Action item: Copy, from the entries below, each line in which the string "house" appears.

■ ■ ■ ■ ■ ■ ■

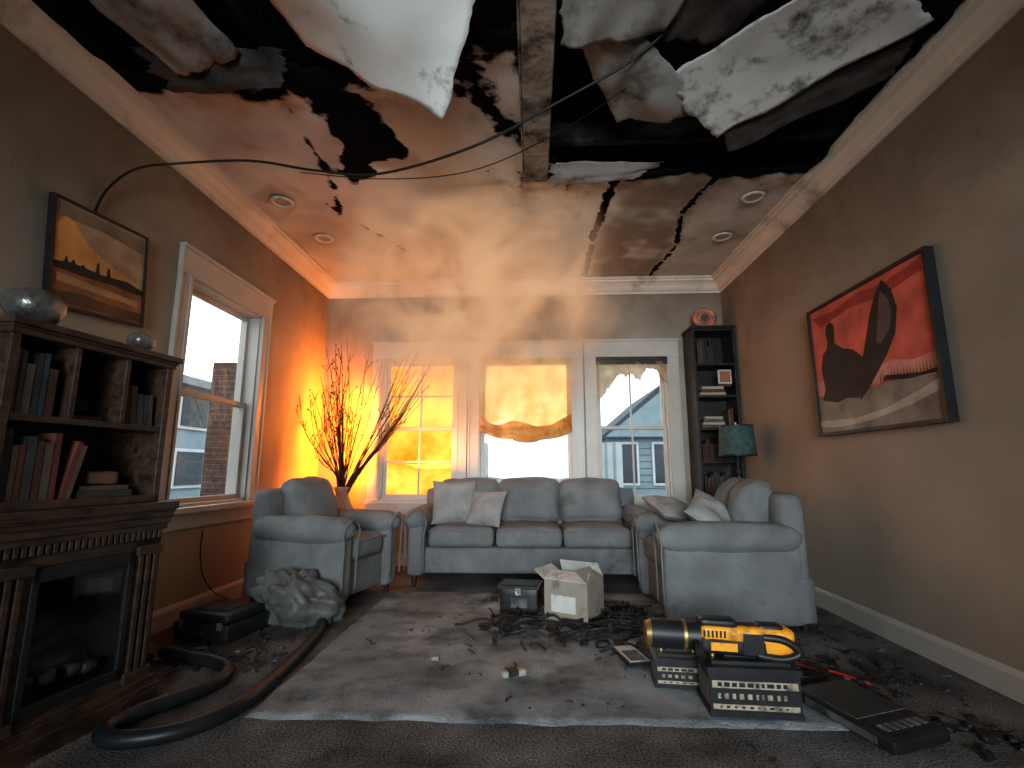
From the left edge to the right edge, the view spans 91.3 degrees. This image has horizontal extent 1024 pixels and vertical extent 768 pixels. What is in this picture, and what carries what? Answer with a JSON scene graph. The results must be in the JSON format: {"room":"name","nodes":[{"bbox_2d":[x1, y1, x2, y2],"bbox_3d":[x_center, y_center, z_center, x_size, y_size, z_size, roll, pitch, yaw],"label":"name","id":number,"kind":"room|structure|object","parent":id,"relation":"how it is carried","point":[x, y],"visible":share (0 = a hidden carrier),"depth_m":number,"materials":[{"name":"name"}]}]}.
{"room":"fire-damaged room","nodes":[
{"label":"fire-damaged room","id":0,"kind":"room"},
{"bbox_2d":[0,23,328,611],"bbox_3d":[-2.301,-0.327,1.302,0.160,3.000,8.260,0,-10,2],"label":"wall","id":1,"kind":"structure","parent":0,"point":[54,137],"depth_m":3.03,"materials":[{"name":"paint"}]},
{"bbox_2d":[42,192,148,327],"bbox_3d":[-2.134,-0.609,2.597,0.030,0.576,0.617,0,-10,2],"label":"framed print","id":2,"kind":"object","parent":1,"relation":"attached to","point":[96,264],"visible":0.89,"depth_m":2.55,"materials":[{"name":"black paper"}]},
{"bbox_2d":[150,578,243,634],"bbox_3d":[-2.212,1.089,1.054,0.018,0.125,8.260,0,-10,2],"label":"baseboard","id":3,"kind":"structure","parent":1,"relation":"attached to","point":[164,618],"depth_m":3.27,"materials":[{"name":"paint"}]},
{"bbox_2d":[200,530,226,598],"bbox_3d":[-2.057,1.291,3.503,0.083,0.544,0.317,-6,-11,31],"label":"cord","id":4,"kind":"object","parent":1,"relation":"attached to","point":[202,530],"visible":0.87,"depth_m":3.41,"materials":[{"name":"black rubber"}]},
{"bbox_2d":[158,242,275,532],"bbox_3d":[-2.164,0.080,3.638,0.235,1.830,1.140,0,-10,2],"label":"window","id":5,"kind":"structure","parent":1,"relation":"in","point":[248,404],"depth_m":3.79,"materials":[{"name":"paint"}]},
{"bbox_2d":[94,19,676,211],"bbox_3d":[-0.546,-1.363,2.522,3.197,0.958,0.584,-3,-10,15],"label":"hanging cable","id":6,"kind":"object","parent":1,"relation":"attached to","point":[663,33],"visible":0.99,"depth_m":2.70,"materials":[{"name":"black rubber"}]},
{"bbox_2d":[32,0,962,280],"bbox_3d":[-0.067,-1.808,1.462,4.311,0.100,8.261,0,-10,2],"label":"ceiling","id":7,"kind":"structure","parent":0,"point":[488,222],"depth_m":3.64,"materials":[{"name":"paint"}]},
{"bbox_2d":[270,196,293,207],"bbox_3d":[-1.763,-1.392,3.838,0.170,0.012,0.170,0,-10,2],"label":"recessed light","id":8,"kind":"object","parent":7,"relation":"in","point":[280,201],"visible":1,"depth_m":3.83,"materials":[{"name":"paint"}]},
{"bbox_2d":[314,234,334,243],"bbox_3d":[-1.667,-1.288,4.446,0.170,0.012,0.170,0,-10,2],"label":"recessed light","id":9,"kind":"object","parent":7,"relation":"in","point":[322,238],"visible":1,"depth_m":4.44,"materials":[{"name":"paint"}]},
{"bbox_2d":[52,0,955,169],"bbox_3d":[-0.068,-2.053,1.504,4.630,0.470,8.580,0,-10,2],"label":"attic void","id":10,"kind":"object","parent":7,"relation":"in","point":[571,70],"visible":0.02,"depth_m":3.03,"materials":[{"name":"black"}]},
{"bbox_2d":[516,0,556,181],"bbox_3d":[0.032,-2.061,0.455,0.175,0.270,6.200,0,-10,2],"label":"ceiling beam","id":11,"kind":"structure","parent":7,"relation":"attached to","point":[536,19],"depth_m":2.56,"materials":[{"name":"wood"}]},
{"bbox_2d":[712,232,732,241],"bbox_3d":[1.854,-1.294,4.409,0.170,0.012,0.170,0,-10,2],"label":"recessed light","id":12,"kind":"object","parent":7,"relation":"in","point":[723,236],"visible":1,"depth_m":4.40,"materials":[{"name":"paint"}]},
{"bbox_2d":[741,191,765,203],"bbox_3d":[1.817,-1.404,3.770,0.170,0.012,0.170,0,-10,2],"label":"recessed light","id":13,"kind":"object","parent":7,"relation":"in","point":[755,196],"visible":1,"depth_m":3.76,"materials":[{"name":"paint"}]},
{"bbox_2d":[317,293,722,552],"bbox_3d":[0.109,0.370,5.355,4.630,3.000,0.160,0,-10,2],"label":"wall","id":14,"kind":"structure","parent":0,"point":[355,323],"depth_m":5.44,"materials":[{"name":"paint"}]},
{"bbox_2d":[395,553,406,565],"bbox_3d":[0.105,1.772,5.024,4.310,0.125,0.018,0,-10,2],"label":"baseboard","id":15,"kind":"structure","parent":14,"relation":"attached to","point":[397,554],"depth_m":5.07,"materials":[{"name":"paint"}]},
{"bbox_2d":[364,341,468,513],"bbox_3d":[-0.987,0.450,5.350,1.050,1.820,0.235,0,-10,2],"label":"window","id":16,"kind":"structure","parent":14,"relation":"in","point":[453,353],"depth_m":5.34,"materials":[{"name":"paint"}]},
{"bbox_2d":[467,340,585,478],"bbox_3d":[0.147,0.442,5.303,1.240,1.820,0.235,0,-10,2],"label":"window","id":17,"kind":"structure","parent":14,"relation":"in","point":[573,349],"depth_m":5.31,"materials":[{"name":"paint"}]},
{"bbox_2d":[479,358,571,441],"bbox_3d":[0.143,0.160,5.256,0.990,0.900,0.072,0,-10,2],"label":"window shade","id":18,"kind":"object","parent":17,"relation":"hanging from","point":[522,399],"visible":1,"depth_m":5.26,"materials":[{"name":"beige fabric"}]},
{"bbox_2d":[583,338,688,511],"bbox_3d":[1.266,0.432,5.257,1.010,1.825,0.235,0,-10,2],"label":"window","id":19,"kind":"structure","parent":14,"relation":"in","point":[670,397],"depth_m":5.25,"materials":[{"name":"paint"}]},
{"bbox_2d":[596,356,667,398],"bbox_3d":[1.263,-0.067,5.264,0.750,0.450,0.038,0,-10,2],"label":"window blind","id":20,"kind":"object","parent":19,"relation":"attached to","point":[608,369],"visible":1,"depth_m":5.28,"materials":[{"name":"beige fabric"}]},
{"bbox_2d":[22,566,1023,767],"bbox_3d":[-0.068,1.160,0.951,4.630,0.050,8.580,0,-10,2],"label":"floor","id":21,"kind":"structure","parent":0,"point":[239,742],"depth_m":1.84,"materials":[{"name":"carpet"}]},
{"bbox_2d":[0,500,179,767],"bbox_3d":[-1.844,0.879,1.885,0.550,0.820,0.755,-2,-10,9],"label":"fireplace","id":22,"kind":"object","parent":21,"relation":"on","point":[78,584],"visible":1,"depth_m":1.90,"materials":[{"name":"brown wood"}]},
{"bbox_2d":[0,314,183,511],"bbox_3d":[-1.795,0.151,1.999,0.370,0.655,0.710,-2,-10,9],"label":"bookcase","id":23,"kind":"object","parent":22,"relation":"on","point":[100,371],"visible":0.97,"depth_m":2.10,"materials":[{"name":"brown wood"}]},
{"bbox_2d":[0,287,67,324],"bbox_3d":[-1.760,-0.281,1.836,0.187,0.138,0.181,0,-10,2],"label":"vase","id":24,"kind":"object","parent":23,"relation":"on","point":[31,302],"visible":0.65,"depth_m":1.78,"materials":[{"name":"grey ceramic"}]},
{"bbox_2d":[0,347,152,501],"bbox_3d":[-1.773,0.185,1.986,0.215,0.536,0.573,-2,-10,9],"label":"books","id":25,"kind":"object","parent":23,"relation":"in","point":[33,466],"visible":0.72,"depth_m":1.82,"materials":[{"name":"paper"}]},
{"bbox_2d":[126,331,155,349],"bbox_3d":[-1.639,-0.188,2.212,0.105,0.082,0.104,0,-10,2],"label":"vase","id":26,"kind":"object","parent":23,"relation":"on","point":[140,339],"visible":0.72,"depth_m":2.18,"materials":[{"name":"grey ceramic"}]},
{"bbox_2d":[91,617,326,750],"bbox_3d":[-1.407,1.321,2.526,0.779,0.163,1.648,0,-10,2],"label":"hose","id":27,"kind":"object","parent":21,"relation":"on","point":[108,734],"visible":0.89,"depth_m":1.96,"materials":[{"name":"rubber"}]},
{"bbox_2d":[147,625,293,677],"bbox_3d":[-1.567,1.476,2.982,0.806,0.044,1.332,0,-10,2],"label":"rubble","id":28,"kind":"object","parent":21,"relation":"on","point":[267,637],"visible":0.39,"depth_m":2.62,"materials":[{"name":"grey wood"}]},
{"bbox_2d":[173,599,269,642],"bbox_3d":[-1.722,1.398,2.967,0.381,0.156,0.371,-2,-10,14],"label":"tool case","id":29,"kind":"object","parent":21,"relation":"on","point":[222,620],"visible":1,"depth_m":2.86,"materials":[{"name":"black plastic"},{"name":"silver metal"}]},
{"bbox_2d":[248,567,346,628],"bbox_3d":[-1.340,1.355,3.202,0.596,0.325,0.440,0,-10,2],"label":"crumpled bag","id":30,"kind":"object","parent":21,"relation":"on","point":[294,598],"visible":0.92,"depth_m":3.08,"materials":[{"name":"plastic"}]},
{"bbox_2d":[242,476,402,600],"bbox_3d":[-1.416,1.173,3.852,0.858,0.907,0.861,-3,-10,16],"label":"armchair","id":31,"kind":"object","parent":21,"relation":"on","point":[300,524],"visible":0.94,"depth_m":3.58,"materials":[{"name":"grey fabric"}]},
{"bbox_2d":[334,487,353,508],"bbox_3d":[-1.600,1.364,4.647,0.270,0.802,0.270,0,-10,2],"label":"floor vase","id":32,"kind":"object","parent":21,"relation":"on","point":[343,500],"visible":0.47,"depth_m":4.64,"materials":[{"name":"ceramic"}]},
{"bbox_2d":[295,341,440,493],"bbox_3d":[-1.342,0.344,4.738,1.380,1.568,0.451,-1,-10,6],"label":"dry branches","id":33,"kind":"object","parent":32,"relation":"in","point":[340,476],"visible":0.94,"depth_m":4.75,"materials":[{"name":"brown plant"}]},
{"bbox_2d":[403,477,650,586],"bbox_3d":[0.158,1.300,4.536,2.137,0.890,0.878,0,-10,2],"label":"sofa","id":34,"kind":"object","parent":21,"relation":"on","point":[544,521],"visible":0.8,"depth_m":4.19,"materials":[{"name":"grey fabric"}]},
{"bbox_2d":[431,481,475,524],"bbox_3d":[-0.526,1.073,4.543,0.402,0.380,0.193,1,-10,-7],"label":"throw pillow","id":35,"kind":"object","parent":34,"relation":"on","point":[452,500],"visible":0.94,"depth_m":4.49,"materials":[{"name":"fabric"}]},
{"bbox_2d":[466,490,506,526],"bbox_3d":[-0.231,1.097,4.419,0.342,0.300,0.204,-5,-11,25],"label":"throw pillow","id":36,"kind":"object","parent":34,"relation":"on","point":[486,507],"visible":0.98,"depth_m":4.36,"materials":[{"name":"fabric"}]},
{"bbox_2d":[244,591,850,730],"bbox_3d":[0.202,1.461,2.913,2.436,0.019,2.078,0,-10,2],"label":"area rug","id":37,"kind":"object","parent":21,"relation":"on","point":[343,681],"visible":0.54,"depth_m":2.25,"materials":[{"name":"fabric"}]},
{"bbox_2d":[431,655,439,660],"bbox_3d":[-0.384,1.373,2.503,0.042,0.023,0.033,0,-10,2],"label":"chip","id":38,"kind":"object","parent":37,"relation":"on","point":[435,657],"visible":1,"depth_m":2.49,"materials":[{"name":"cardboard"}]},
{"bbox_2d":[500,666,528,677],"bbox_3d":[0.013,1.334,2.313,0.133,0.033,0.048,4,-10,-21],"label":"utility knife","id":39,"kind":"object","parent":37,"relation":"on","point":[509,672],"visible":1,"depth_m":2.30,"materials":[{"name":"metal"}]},
{"bbox_2d":[497,579,542,614],"bbox_3d":[0.059,1.438,3.381,0.280,0.186,0.230,-2,-10,10],"label":"storage bin","id":40,"kind":"object","parent":37,"relation":"on","point":[526,594],"visible":0.96,"depth_m":3.29,"materials":[{"name":"black plastic"}]},
{"bbox_2d":[455,589,663,655],"bbox_3d":[0.339,1.495,3.234,1.222,0.111,1.394,0,-10,2],"label":"debris pile","id":41,"kind":"object","parent":37,"relation":"on","point":[600,643],"visible":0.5,"depth_m":2.92,"materials":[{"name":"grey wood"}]},
{"bbox_2d":[534,559,603,626],"bbox_3d":[0.371,1.343,3.268,0.384,0.342,0.264,-6,-12,32],"label":"cardboard box","id":42,"kind":"object","parent":37,"relation":"on","point":[575,591],"visible":0.91,"depth_m":3.17,"materials":[{"name":"beige cardboard"}]},
{"bbox_2d":[611,645,650,666],"bbox_3d":[0.605,1.377,2.540,0.120,0.020,0.240,2,-10,-9],"label":"tablet","id":43,"kind":"object","parent":37,"relation":"on","point":[630,654],"visible":0.91,"depth_m":2.51,"materials":[{"name":"black plastic"}]},
{"bbox_2d":[648,645,698,689],"bbox_3d":[0.754,1.277,2.277,0.232,0.137,0.182,-1,-10,8],"label":"battery","id":44,"kind":"object","parent":37,"relation":"on","point":[673,668],"visible":0.81,"depth_m":2.20,"materials":[{"name":"black plastic"}]},
{"bbox_2d":[695,653,805,720],"bbox_3d":[0.953,1.201,2.028,0.352,0.202,0.192,-1,-10,6],"label":"equipment box","id":45,"kind":"object","parent":37,"relation":"on","point":[733,686],"visible":0.93,"depth_m":1.94,"materials":[{"name":"black plastic"}]},
{"bbox_2d":[643,614,803,662],"bbox_3d":[0.862,1.047,2.061,0.607,0.156,0.177,-1,-10,5],"label":"power tool","id":46,"kind":"object","parent":45,"relation":"on","point":[714,634],"visible":1,"depth_m":2.04,"materials":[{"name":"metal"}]},
{"bbox_2d":[793,657,835,683],"bbox_3d":[1.408,1.342,2.369,0.489,0.047,0.258,5,-11,-26],"label":"cable coil","id":47,"kind":"object","parent":37,"relation":"on","point":[811,678],"visible":0.45,"depth_m":2.32,"materials":[{"name":"black rubber"}]},
{"bbox_2d":[301,605,968,767],"bbox_3d":[0.493,1.385,2.460,3.276,0.039,2.432,0,-10,2],"label":"rubble","id":48,"kind":"object","parent":21,"relation":"on","point":[839,626],"visible":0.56,"depth_m":2.49,"materials":[{"name":"grey wood"}]},
{"bbox_2d":[681,325,745,498],"bbox_3d":[2.013,0.615,4.963,0.435,2.385,0.320,0,-10,2],"label":"bookshelf","id":49,"kind":"object","parent":21,"relation":"on","point":[721,337],"visible":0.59,"depth_m":5.05,"materials":[{"name":"black wood"}]},
{"bbox_2d":[692,307,716,325],"bbox_3d":[1.979,-0.677,5.142,0.244,0.225,0.058,0,-10,2],"label":"mantel clock","id":50,"kind":"object","parent":49,"relation":"on","point":[701,316],"visible":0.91,"depth_m":5.13,"materials":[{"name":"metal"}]},
{"bbox_2d":[695,340,734,494],"bbox_3d":[2.015,0.323,4.987,0.330,1.519,0.200,0,-10,2],"label":"books","id":51,"kind":"object","parent":49,"relation":"in","point":[704,350],"visible":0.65,"depth_m":4.89,"materials":[{"name":"paper"}]},
{"bbox_2d":[631,477,816,630],"bbox_3d":[1.387,1.114,3.496,0.938,0.904,0.982,0,-10,2],"label":"armchair","id":52,"kind":"object","parent":21,"relation":"on","point":[752,567],"visible":0.97,"depth_m":3.05,"materials":[{"name":"grey fabric"}]},
{"bbox_2d":[642,495,692,521],"bbox_3d":[1.225,0.954,3.805,0.376,0.202,0.338,3,-10,-17],"label":"throw pillow","id":53,"kind":"object","parent":52,"relation":"on","point":[668,508],"visible":0.74,"depth_m":3.71,"materials":[{"name":"fabric"}]},
{"bbox_2d":[683,489,731,521],"bbox_3d":[1.388,0.907,3.401,0.315,0.368,0.460,-6,-12,32],"label":"throw pillow","id":54,"kind":"object","parent":52,"relation":"on","point":[703,507],"visible":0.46,"depth_m":3.35,"materials":[{"name":"fabric"}]},
{"bbox_2d":[794,659,870,684],"bbox_3d":[1.334,1.254,2.336,0.516,0.220,0.251,2,-10,-10],"label":"jumper cable","id":55,"kind":"object","parent":21,"relation":"on","point":[831,671],"visible":0.26,"depth_m":2.35,"materials":[{"name":"red metal"}]},
{"bbox_2d":[801,679,949,754],"bbox_3d":[1.359,1.259,1.919,0.280,0.074,0.422,3,-10,-15],"label":"electronic device","id":56,"kind":"object","parent":21,"relation":"on","point":[898,730],"visible":0.94,"depth_m":1.84,"materials":[{"name":"black plastic"}]},
{"bbox_2d":[793,637,1023,761],"bbox_3d":[1.681,1.352,2.256,0.574,0.056,1.326,3,-10,-18],"label":"rubble","id":57,"kind":"object","parent":21,"relation":"on","point":[988,737],"visible":0.7,"depth_m":1.92,"materials":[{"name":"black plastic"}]},
{"bbox_3d":[1.977,1.382,4.248,0.397,0.630,0.397,0,-10,2],"label":"side table","id":58,"kind":"object","parent":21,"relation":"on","visible":0},
{"bbox_2d":[718,422,757,477],"bbox_3d":[1.977,0.702,4.365,0.318,0.750,0.318,0,-10,2],"label":"table lamp","id":59,"kind":"object","parent":58,"relation":"on","point":[735,439],"visible":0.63,"depth_m":4.29,"materials":[{"name":"teal fabric"}]},
{"bbox_2d":[225,0,848,170],"bbox_3d":[0.100,-2.049,1.496,3.955,0.340,8.260,0,-10,2],"label":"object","id":60,"kind":"structure","parent":0,"point":[251,14],"depth_m":3.24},
{"bbox_2d":[88,0,239,75],"bbox_3d":[-1.613,-1.673,2.169,0.461,0.118,0.734,-3,-10,17],"label":"ceiling panel","id":61,"kind":"object","parent":60,"relation":"attached to","point":[179,33],"visible":1,"depth_m":2.30,"materials":[{"name":"paint"}]},
{"bbox_2d":[128,46,288,93],"bbox_3d":[-1.494,-1.597,2.547,0.772,0.091,0.257,0,-10,2],"label":"ceiling panel","id":62,"kind":"object","parent":60,"relation":"attached to","point":[252,69],"visible":0.77,"depth_m":2.55,"materials":[{"name":"paint"}]},
{"bbox_2d":[269,0,474,119],"bbox_3d":[-0.568,-1.522,2.032,1.241,0.431,0.769,0,-10,2],"label":"ceiling panel","id":63,"kind":"object","parent":60,"relation":"hanging from","point":[410,49],"visible":1,"depth_m":2.17,"materials":[{"name":"paint"}]},
{"bbox_2d":[300,43,663,179],"bbox_3d":[-0.674,-1.075,2.855,2.973,1.204,1.006,0,-10,2],"label":"hanging cable","id":64,"kind":"object","parent":60,"relation":"hanging from","point":[662,43],"visible":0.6,"depth_m":3.08,"materials":[{"name":"black rubber"}]},
{"bbox_2d":[548,161,664,187],"bbox_3d":[0.628,-1.448,3.435,0.809,0.076,0.210,0,-10,2],"label":"ceiling panel","id":65,"kind":"object","parent":60,"relation":"attached to","point":[574,172],"visible":1,"depth_m":3.41,"materials":[{"name":"paint"}]},
{"bbox_2d":[559,0,684,48],"bbox_3d":[0.560,-1.703,2.037,0.726,0.211,0.583,0,-10,2],"label":"ceiling panel","id":66,"kind":"object","parent":60,"relation":"attached to","point":[585,23],"visible":1,"depth_m":2.21,"materials":[{"name":"paint"}]},
{"bbox_2d":[582,36,704,122],"bbox_3d":[0.606,-1.570,2.604,0.952,0.159,0.438,9,-13,-41],"label":"ceiling panel","id":67,"kind":"object","parent":60,"relation":"attached to","point":[651,83],"visible":0.77,"depth_m":2.56,"materials":[{"name":"paint"}]},
{"bbox_2d":[654,0,768,44],"bbox_3d":[0.948,-1.731,2.098,0.855,0.098,0.637,0,-10,2],"label":"ceiling panel","id":68,"kind":"object","parent":60,"relation":"attached to","point":[707,21],"visible":0.84,"depth_m":2.28,"materials":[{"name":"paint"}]},
{"bbox_2d":[676,0,933,137],"bbox_3d":[1.326,-1.570,2.410,1.090,0.180,0.519,-8,-13,41],"label":"ceiling panel","id":69,"kind":"object","parent":60,"relation":"attached to","point":[782,53],"visible":1,"depth_m":2.42,"materials":[{"name":"paint"}]},
{"bbox_2d":[723,35,913,152],"bbox_3d":[1.597,-1.516,2.684,0.873,0.177,0.244,-6,-11,31],"label":"ceiling panel","id":70,"kind":"object","parent":60,"relation":"attached to","point":[853,78],"visible":0.8,"depth_m":2.64,"materials":[{"name":"paint"}]},
{"bbox_2d":[721,7,1023,671],"bbox_3d":[2.166,-0.359,1.117,0.160,3.000,8.260,0,-10,2],"label":"wall","id":71,"kind":"structure","parent":0,"point":[920,527],"depth_m":2.57,"materials":[{"name":"paint"}]},
{"bbox_2d":[0,0,1023,298],"bbox_3d":[-0.068,-1.744,1.450,4.310,0.154,8.260,0,-10,2],"label":"trim","id":72,"kind":"structure","parent":71,"relation":"attached to","point":[973,23],"depth_m":3.13,"materials":[{"name":"paint"}]},
{"bbox_2d":[806,246,959,436],"bbox_3d":[2.127,-0.168,2.995,0.050,0.890,1.100,0,-10,2],"label":"painting","id":73,"kind":"object","parent":71,"relation":"attached to","point":[880,355],"visible":1,"depth_m":2.83,"materials":[{"name":"red paint"}]},
{"bbox_2d":[815,586,1023,703],"bbox_3d":[2.076,1.058,0.877,0.018,0.125,8.260,0,-10,2],"label":"baseboard","id":74,"kind":"structure","parent":71,"relation":"attached to","point":[1006,680],"depth_m":2.54,"materials":[{"name":"paint"}]},
{"label":"outside","id":75,"kind":"structure","parent":0,"visible":0},
{"bbox_2d":[386,366,485,493],"bbox_3d":[-1.371,0.426,6.538,2.169,3.462,0.838,0,-10,2],"label":"fire","id":76,"kind":"object","parent":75,"point":[402,478],"visible":0.06,"depth_m":6.18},
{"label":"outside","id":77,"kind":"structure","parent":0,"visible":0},
{"bbox_3d":[0.628,4.026,14.514,80.000,0.100,90.000,0,-10,2],"label":"ground","id":78,"kind":"structure","parent":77,"visible":0},
{"bbox_2d":[169,375,211,498],"bbox_3d":[-9.880,1.056,11.410,3.300,4.700,22.000,0,-10,2],"label":"house","id":79,"kind":"structure","parent":78,"relation":"on","point":[193,413],"depth_m":13.07,"materials":[{"name":"grey"}]},
{"bbox_2d":[200,363,236,495],"bbox_3d":[-4.443,1.263,7.892,0.353,3.100,0.803,0,-10,2],"label":"brick chimney","id":80,"kind":"object","parent":78,"relation":"on","point":[214,472],"visible":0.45,"depth_m":7.58,"materials":[{"name":"red brick"},{"name":"grey mortar"}]},
{"bbox_2d":[509,434,567,442],"bbox_3d":[2.000,3.603,23.557,4.400,3.800,5.220,0,-10,2],"label":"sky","id":81,"kind":"structure","parent":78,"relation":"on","point":[564,438],"depth_m":21.14,"materials":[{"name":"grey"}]},
{"bbox_2d":[602,386,665,494],"bbox_3d":[4.746,2.417,17.551,4.000,4.100,5.220,0,-10,2],"label":"house","id":82,"kind":"structure","parent":78,"relation":"on","point":[646,411],"depth_m":15.14,"materials":[{"name":"grey"}]}
]}

■ ■ ■ ■ ■ ■ ■

Expected output:
{"bbox_2d":[169,375,211,498],"bbox_3d":[-9.880,1.056,11.410,3.300,4.700,22.000,0,-10,2],"label":"house","id":79,"kind":"structure","parent":78,"relation":"on","point":[193,413],"depth_m":13.07,"materials":[{"name":"grey"}]},
{"bbox_2d":[602,386,665,494],"bbox_3d":[4.746,2.417,17.551,4.000,4.100,5.220,0,-10,2],"label":"house","id":82,"kind":"structure","parent":78,"relation":"on","point":[646,411],"depth_m":15.14,"materials":[{"name":"grey"}]}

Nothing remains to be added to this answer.